Everything from the line that contains "parent_type : CourseSection (69, 131)" through the final line of the records below should be quoted exactly, except the pictures.

### DATA TO EXAMINE:
********

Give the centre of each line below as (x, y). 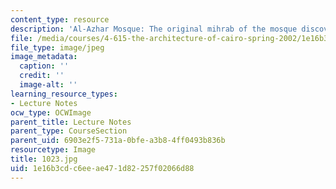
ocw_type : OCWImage (51, 112)
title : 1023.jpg (44, 159)
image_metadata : (44, 57)
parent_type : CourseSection (69, 131)
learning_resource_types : (64, 94)
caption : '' (44, 66)
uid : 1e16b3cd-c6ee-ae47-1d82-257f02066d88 (102, 168)
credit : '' (42, 76)
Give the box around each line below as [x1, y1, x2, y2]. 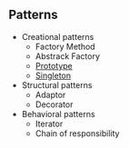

********

### RESULT:
parent_type : CourseSection (69, 131)
learning_resource_types : (64, 94)
caption : '' (44, 66)
uid : 1e16b3cd-c6ee-ae47-1d82-257f02066d88 (102, 168)
credit : '' (42, 76)
Give the box around each line below as [x1, y1, x2, y2]. 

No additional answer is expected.